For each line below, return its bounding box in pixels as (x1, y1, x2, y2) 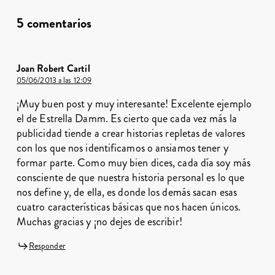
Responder (28, 239, 66, 252)
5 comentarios (16, 13, 91, 33)
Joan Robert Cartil (16, 61, 90, 76)
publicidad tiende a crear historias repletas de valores (16, 125, 246, 141)
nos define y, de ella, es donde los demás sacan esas (16, 184, 238, 200)
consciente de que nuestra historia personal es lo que (16, 169, 245, 185)
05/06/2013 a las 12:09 (16, 74, 92, 86)
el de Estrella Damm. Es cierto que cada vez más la (16, 110, 237, 126)
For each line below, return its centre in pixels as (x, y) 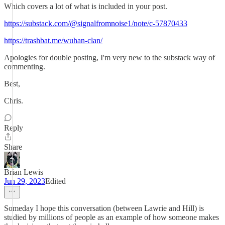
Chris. (14, 101)
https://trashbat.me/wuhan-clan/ (53, 40)
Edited (55, 181)
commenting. (25, 67)
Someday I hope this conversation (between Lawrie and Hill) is (104, 208)
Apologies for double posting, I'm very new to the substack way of (109, 58)
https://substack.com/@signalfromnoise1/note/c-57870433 (96, 23)
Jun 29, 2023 (25, 181)
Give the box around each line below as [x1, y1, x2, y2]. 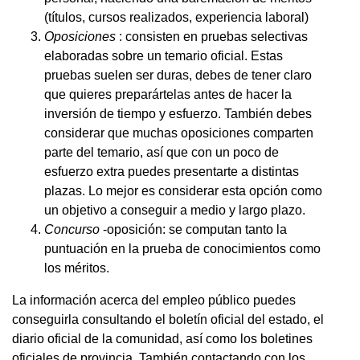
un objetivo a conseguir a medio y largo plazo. [44, 202, 305, 217]
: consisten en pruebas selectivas [119, 29, 308, 43]
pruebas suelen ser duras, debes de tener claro [44, 67, 312, 82]
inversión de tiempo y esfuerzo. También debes [44, 106, 312, 121]
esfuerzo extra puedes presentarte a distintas [44, 164, 299, 178]
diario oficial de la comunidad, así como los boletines [12, 331, 313, 346]
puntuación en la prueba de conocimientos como [44, 241, 321, 256]
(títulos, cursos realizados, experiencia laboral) [44, 10, 309, 24]
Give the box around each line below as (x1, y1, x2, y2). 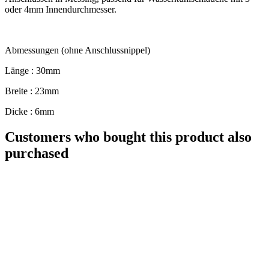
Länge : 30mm (5, 65, 60, 76)
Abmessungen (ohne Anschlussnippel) (5, 44, 150, 55)
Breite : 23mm (5, 85, 59, 96)
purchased (5, 145, 68, 161)
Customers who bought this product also (5, 128, 252, 145)
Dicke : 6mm (5, 106, 54, 116)
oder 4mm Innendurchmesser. (5, 4, 116, 14)
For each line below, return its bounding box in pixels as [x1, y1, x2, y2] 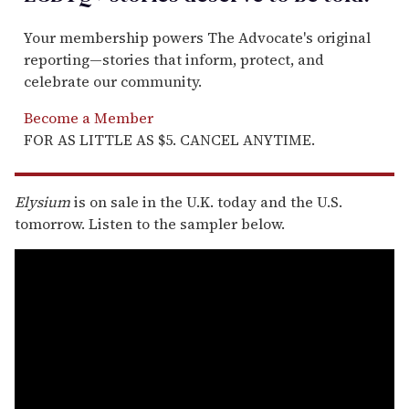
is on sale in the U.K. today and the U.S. [70, 191, 342, 212]
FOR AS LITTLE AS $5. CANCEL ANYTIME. [24, 129, 315, 150]
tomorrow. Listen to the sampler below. [15, 213, 285, 234]
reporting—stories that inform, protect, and [24, 48, 324, 69]
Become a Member [24, 107, 153, 128]
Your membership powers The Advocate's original [24, 26, 371, 47]
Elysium [15, 191, 70, 212]
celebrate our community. [24, 70, 202, 91]
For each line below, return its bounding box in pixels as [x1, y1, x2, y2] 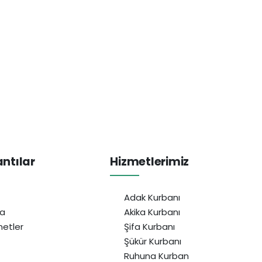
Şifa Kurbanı [124, 220, 175, 233]
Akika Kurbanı [124, 206, 181, 219]
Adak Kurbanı [124, 191, 181, 204]
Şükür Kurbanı [124, 235, 182, 248]
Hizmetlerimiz [110, 154, 189, 170]
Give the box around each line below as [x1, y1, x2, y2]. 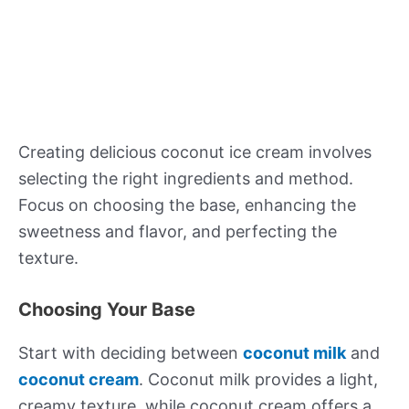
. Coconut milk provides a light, [139, 370, 378, 390]
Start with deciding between [18, 343, 243, 363]
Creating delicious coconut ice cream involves [18, 142, 372, 163]
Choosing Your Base [18, 299, 195, 321]
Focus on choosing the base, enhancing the [18, 195, 356, 215]
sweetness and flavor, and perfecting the [18, 222, 337, 242]
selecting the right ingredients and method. [18, 169, 353, 189]
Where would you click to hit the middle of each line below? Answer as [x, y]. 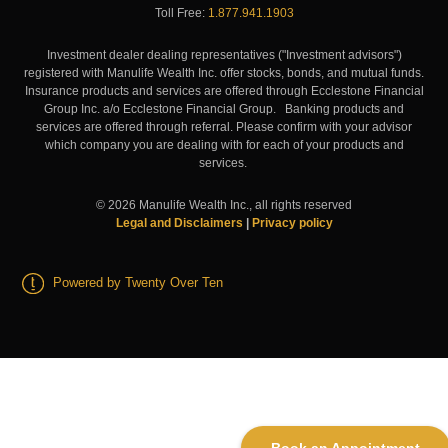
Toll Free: [181, 12]
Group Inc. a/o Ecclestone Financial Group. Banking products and [224, 108]
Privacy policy [292, 222]
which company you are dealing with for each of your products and [224, 144]
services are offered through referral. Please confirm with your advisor [224, 126]
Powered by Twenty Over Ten [138, 282]
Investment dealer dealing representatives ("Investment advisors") [224, 54]
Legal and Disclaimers [179, 222]
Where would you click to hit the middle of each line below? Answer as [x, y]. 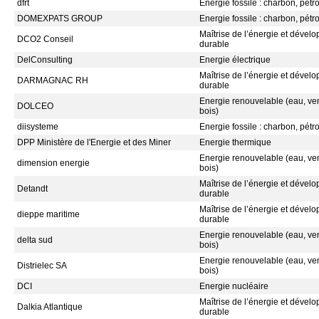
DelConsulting [45, 60]
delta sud [35, 240]
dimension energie [53, 163]
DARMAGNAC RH [53, 80]
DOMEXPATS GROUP [60, 19]
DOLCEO [35, 106]
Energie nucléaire [234, 286]
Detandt [32, 189]
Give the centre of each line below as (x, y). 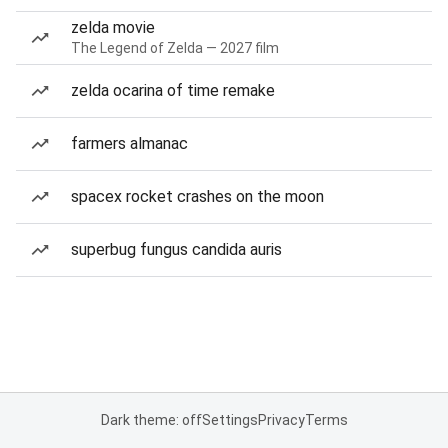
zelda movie (113, 27)
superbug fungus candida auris (176, 249)
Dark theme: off (151, 420)
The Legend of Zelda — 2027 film (175, 48)
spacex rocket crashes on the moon (197, 196)
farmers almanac (129, 143)
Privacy (281, 420)
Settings (229, 420)
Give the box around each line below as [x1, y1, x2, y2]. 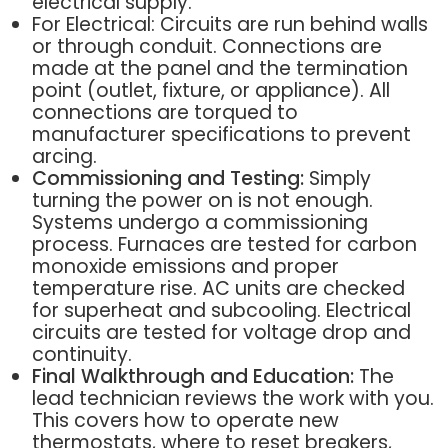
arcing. [31, 143, 97, 171]
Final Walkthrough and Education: [31, 363, 354, 391]
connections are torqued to [31, 99, 298, 127]
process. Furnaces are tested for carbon [31, 231, 417, 259]
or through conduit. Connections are [31, 33, 382, 61]
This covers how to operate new [31, 407, 339, 435]
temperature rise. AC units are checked [31, 275, 405, 303]
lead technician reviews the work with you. [31, 385, 434, 413]
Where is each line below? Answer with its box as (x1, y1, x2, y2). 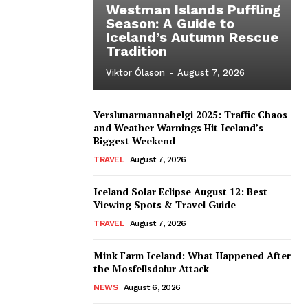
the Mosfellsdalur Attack (93, 261, 209, 275)
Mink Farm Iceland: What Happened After (93, 248, 291, 262)
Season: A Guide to (106, 14, 234, 32)
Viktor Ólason (106, 67, 165, 78)
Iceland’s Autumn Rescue (106, 28, 278, 45)
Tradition (106, 42, 167, 59)
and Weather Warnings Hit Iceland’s (93, 120, 263, 134)
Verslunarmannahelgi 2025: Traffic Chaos (93, 107, 287, 121)
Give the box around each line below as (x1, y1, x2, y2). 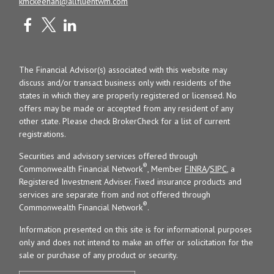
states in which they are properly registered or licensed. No (19, 89, 237, 101)
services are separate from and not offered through (19, 188, 211, 200)
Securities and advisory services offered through (19, 150, 198, 161)
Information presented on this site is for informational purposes (19, 223, 253, 235)
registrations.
+-------+
Exercise prompt
In the copy, leave out all pictures, and retype exactly each line from the one with "lead technician reviews" through the last line of the entries.

Solution
lead technician reviews the work with you. [31, 385, 434, 413]
Where is each line below? Answer with its box as (x1, y1, x2, y2). 
the Mosfellsdalur Attack (93, 261, 209, 275)
Mink Farm Iceland: What Happened After (93, 248, 291, 262)
Season: A Guide to (106, 14, 234, 32)
Viktor Ólason (106, 67, 165, 78)
Iceland’s Autumn Rescue (106, 28, 278, 45)
Tradition (106, 42, 167, 59)
and Weather Warnings Hit Iceland’s (93, 120, 263, 134)
Verslunarmannahelgi 2025: Traffic Chaos (93, 107, 287, 121)
Give the box around each line below as (x1, y1, x2, y2). 
states in which they are properly registered or licensed. No (19, 89, 237, 101)
services are separate from and not offered through (19, 188, 211, 200)
Securities and advisory services offered through (19, 150, 198, 161)
Information presented on this site is for informational purposes (19, 223, 253, 235)
registrations.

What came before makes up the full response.